What you have to do
Print exactly the lines below between the line holding "Complex as you" and the line holding "example in a", inclusive, and nothing more.

◇ ◇ ◇ ◇

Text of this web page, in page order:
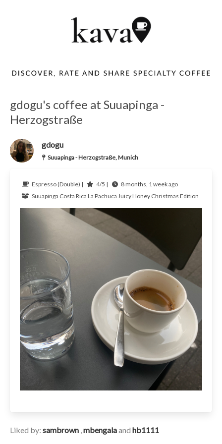
gdogu's coffee at Suuapinga -
Herzogstraße
gdogu
Suuapinga - Herzogstraße, Munich
Espresso (Double) | 4/5 |
8 months, 1 week ago
Suuapinga Costa Rica La Pachuca Juicy Honey Christmas Edition
Liked by: sambrown ,mbengalaand hb1111
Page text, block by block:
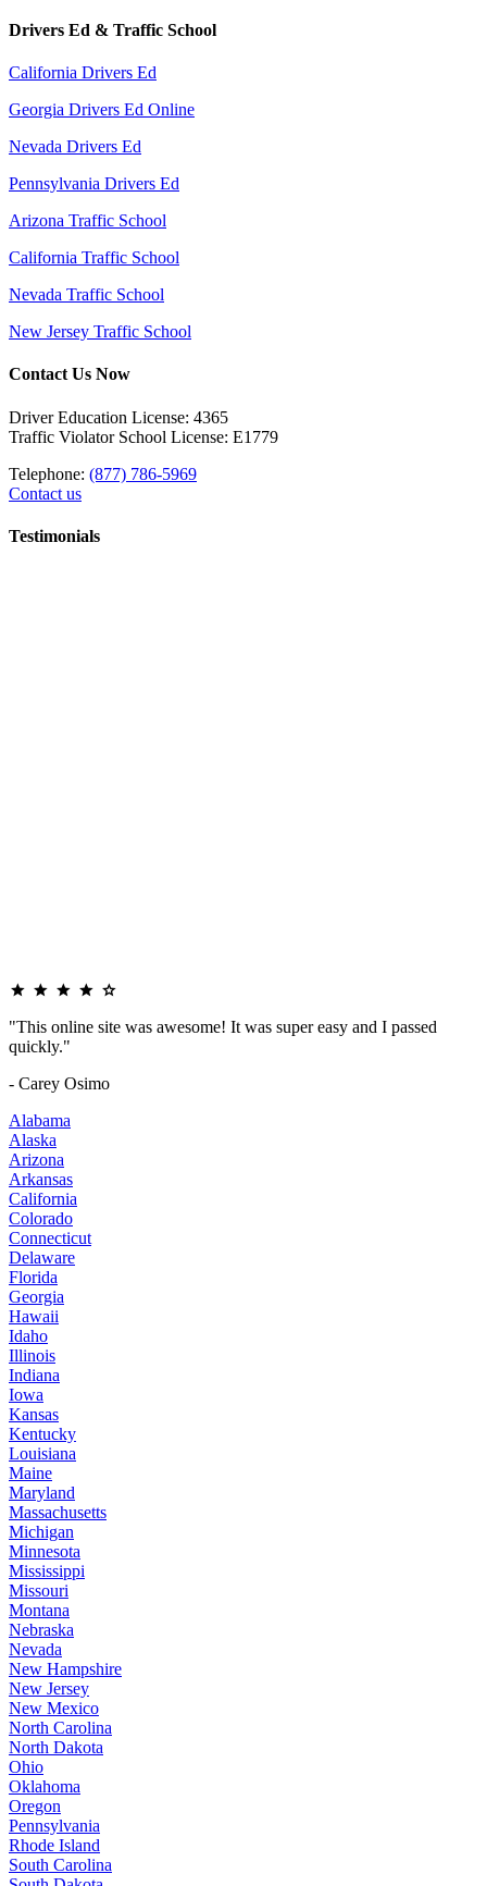
Drivers Ed & Traffic School
California Drivers Ed
Georgia Drivers Ed Online
Nevada Drivers Ed
Pennsylvania Drivers Ed
Arizona Traffic School
California Traffic School
Nevada Traffic School
New Jersey Traffic School
Contact Us Now
Driver Education License: 4365
Traffic Violator School License: E1779
Telephone: (877) 786-5969
Contact us
Testimonials
"This online site was awesome! It was super easy and I passed
quickly."
- Carey Osimo
Alabama
Alaska
Arizona
Arkansas
California
Colorado
Connecticut
Delaware
Florida
Georgia
Hawaii
Idaho
Illinois
Indiana
Iowa
Kansas
Kentucky
Louisiana
Maine
Maryland
Massachusetts
Michigan
Minnesota
Mississippi
Missouri
Montana
Nebraska
Nevada
New Hampshire
New Jersey
New Mexico
North Carolina
North Dakota
Ohio
Oklahoma
Oregon
Pennsylvania
Rhode Island
South Carolina
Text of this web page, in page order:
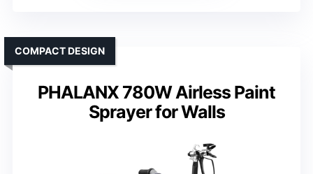
PHALANX 780W Airless Paint
Sprayer for Walls
COMPACT DESIGN
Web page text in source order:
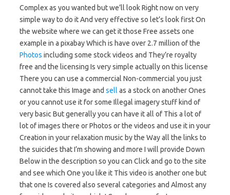
Complex as you wanted but we’ll look Right now on very
simple way to do it And very effective so let’s look first On
the website where we can get it those Free assets one
example in a pixabay Which is have over 2.7 million of the
Photos including some stock videos and They’re royalty
free and the licensing Is very simple actually on this license
There you can use a commercial Non-commercial you just
cannot take this Image and sell as a stock on another Ones
or you cannot use it for some Illegal imagery stuff kind of
very basic But generally you can have it all of This a lot of
lot of images there or Photos or the videos and use it in your
Creation in your relaxation music by the Way all the links to
the suicides that I’m showing and more I will provide Down
Below in the description so you can Click and go to the site
and see which One you like it This video is another one but
that one Is covered also several categories and Almost any
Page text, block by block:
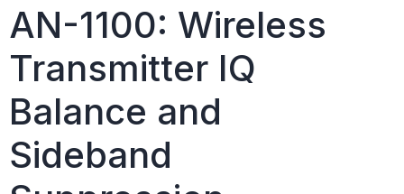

◇ ◇ ◇ ◇

Task output
Complex as you wanted but we’ll look Right now on very
simple way to do it And very effective so let’s look first On
the website where we can get it those Free assets one
example in a pixabay Which is have over 2.7 million of the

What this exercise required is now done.